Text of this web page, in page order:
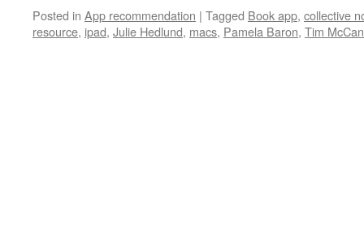
Posted in App recommendation | Tagged Book app, collective
resource, ipad, Julie Hedlund, macs, Pamela Baron, Tim
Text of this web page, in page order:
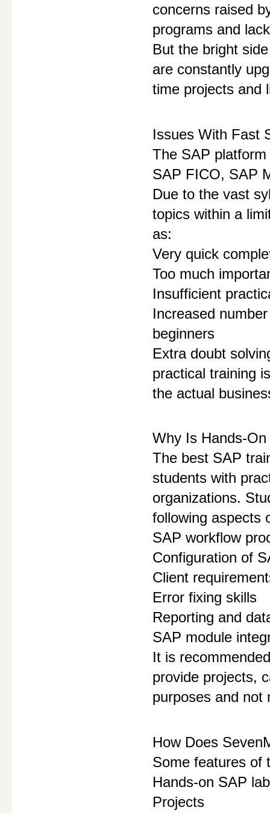
concerns raised
programs and
But the bright
are constantly
time projects and
Issues With Fast
The SAP
SAP FICO, SAP
Due to the vast
topics within a
as:
Very quick
Too much
Insufficient
Increased
beginners
Extra doubt
practical training
the actual
Why Is Hands-
The best SAP
students with
organizations.
following aspects
SAP workflow
Configuration of
Client
Error fixing skills
Reporting and
SAP module
It is
provide projects,
purposes and
How Does
Some features of
Hands-on SAP
Projects
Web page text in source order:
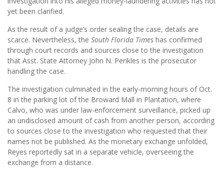
yet been clarified.
As the result of a judge’s order sealing the case, details are
scarce. Nevertheless, the South Florida Times has confirmed
through court records and sources close to the investigation
that Asst. State Attorney John N. Perikles is the prosecutor
handling the case.
The investigation culminated in the early-morning hours of Oct.
8 in the parking lot of the Broward Mall in Plantation, where
Calvo, who was under law-enforcement surveillance, picked up
an undisclosed amount of cash from another person, according
to sources close to the investigation who requested that their
names not be published. As the monetary exchange unfolded,
Reyes reportedly sat in a separate vehicle, overseeing the
exchange from a distance.
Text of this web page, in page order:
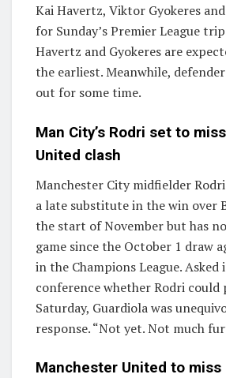
Kai Havertz, Viktor Gyokeres
for Sunday’s Premier League
Havertz and Gyokeres are
the earliest. Meanwhile,
out for some time.
Man City’s Rodri set to
United clash
Manchester City midfielder
a late substitute in the win over
the start of November but has
game since the October 1 draw
in the Champions League. Asked
conference whether Rodri could
Saturday, Guardiola was
response. “Not yet. Not much
Manchester United to miss
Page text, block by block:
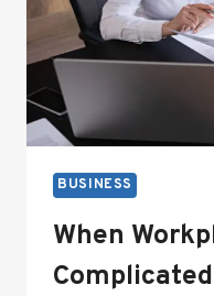
BUSINESS
When
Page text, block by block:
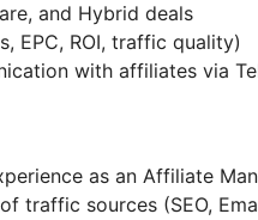
and Hybrid deals
EPC, ROI, traffic quality)
with affiliates via
as an Affiliate
traffic sources (SEO,
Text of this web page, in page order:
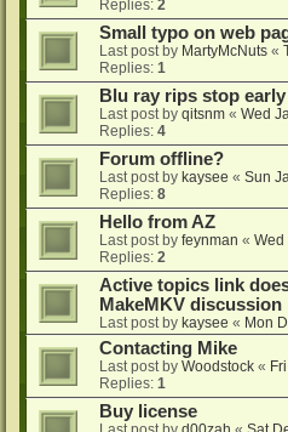
Replies: 2
Small typo on web
Last post by MartyMcNuts «
Replies: 1
Blu ray rips stop early
Last post by qitsnm « Wed
Replies: 4
Forum offline?
Last post by kaysee « Sun
Replies: 8
Hello from AZ
Last post by feynman « Wed
Replies: 2
Active topics link
MakeMKV discussion
Last post by kaysee « Mon
Contacting Mike
Last post by Woodstock «
Replies: 1
Buy license
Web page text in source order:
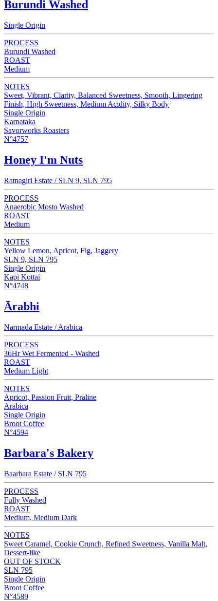
Burundi Washed
Single Origin
PROCESS
Burundi Washed
ROAST
Medium
NOTES
Sweet, Vibrant, Clarity, Balanced Sweetness, Smooth, Lingering
Finish, High Sweetness, Medium Acidity, Silky Body
Single Origin
Karnataka
Savorworks Roasters
N°4757
Honey I'm Nuts
Ratnagiri Estate / SLN 9, SLN 795
PROCESS
Anaerobic Mosto Washed
ROAST
Medium
NOTES
Yellow Lemon, Apricot, Fig, Jaggery
SLN 9, SLN 795
Single Origin
Kapi Kottai
N°4748
Ārabhi
Narmada Estate / Arabica
PROCESS
36Hr Wet Fermented - Washed
ROAST
Medium Light
NOTES
Apricot, Passion Fruit, Praline
Arabica
Single Origin
Broot Coffee
N°4594
Barbara's Bakery
Baarbara Estate / SLN 795
PROCESS
Fully Washed
ROAST
Medium, Medium Dark
NOTES
Sweet Caramel, Cookie Crunch, Refined Sweetness, Vanilla Malt,
Dessert-like
OUT OF STOCK
SLN 795
Single Origin
Broot Coffee
N°4589
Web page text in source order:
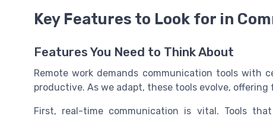
Key Features to Look for in
Features You Need to Think About
Remote work demands communication tools
productive. As we adapt, these tools evolve,
First, real-time communication is vital. Tools
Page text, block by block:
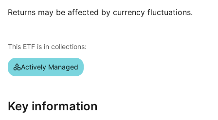
collaboration with asset managers to bring investment ideas
Index details
Given the active nature of this ETF, it does not carry any
reference index.
Returns may be affected by currency fluctuations.
This ETF is in collections:
Actively Managed
Key information
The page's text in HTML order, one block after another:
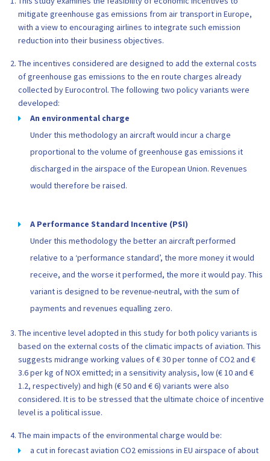
mitigate greenhouse gas emissions from air transport in Europe,
with a view to encouraging airlines to integrate such emission
reduction into their business objectives.
The incentives considered are designed to add the external costs
of greenhouse gas emissions to the en route charges already
collected by Eurocontrol. The following two policy variants were
developed:
An environmental charge
Under this methodology an aircraft would incur a charge
proportional to the volume of greenhouse gas emissions it
discharged in the airspace of the European Union. Revenues
would therefore be raised.
A Performance Standard Incentive (PSI)
Under this methodology the better an aircraft performed
relative to a ‘performance standard’, the more money it would
receive, and the worse it performed, the more it would pay. This
variant is designed to be revenue-neutral, with the sum of
payments and revenues equalling zero.
The incentive level adopted in this study for both policy variants is
based on the external costs of the climatic impacts of aviation. This
suggests midrange working values of € 30 per tonne of CO2 and €
3.6 per kg of NOX emitted; in a sensitivity analysis, low (€ 10 and €
1.2, respectively) and high (€ 50 and € 6) variants were also
considered. It is to be stressed that the ultimate choice of incentive
level is a political issue.
The main impacts of the environmental charge would be:
a cut in forecast aviation CO2 emissions in EU airspace of about
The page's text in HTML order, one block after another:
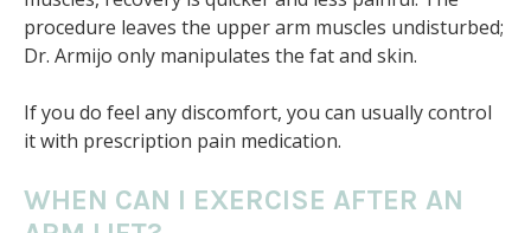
^^^^^^^^^^^^^^^^
What the exercise asks =>
A verbatim reproduction is expected: starting at the line above that has "First, real-time communication", ending at the line that has "Under this methodology the", both included, and with no pictures and no other lines.

Problem solution =>
First, real-time communication is vital. Tools
Page text, block by block:
collaboration with asset managers to bring investment ideas
Index details
Given the active nature of this ETF, it does not carry any
reference index.
Returns may be affected by currency fluctuations.
This ETF is in collections:
Actively Managed
Key information
The page's text in HTML order, one block after another:
mitigate greenhouse gas emissions from air transport in Europe,
with a view to encouraging airlines to integrate such emission
reduction into their business objectives.
The incentives considered are designed to add the external costs
of greenhouse gas emissions to the en route charges already
collected by Eurocontrol. The following two policy variants were
developed:
An environmental charge
Under this methodology an aircraft would incur a charge
proportional to the volume of greenhouse gas emissions it
discharged in the airspace of the European Union. Revenues
would therefore be raised.
A Performance Standard Incentive (PSI)
Under this methodology the better an aircraft performed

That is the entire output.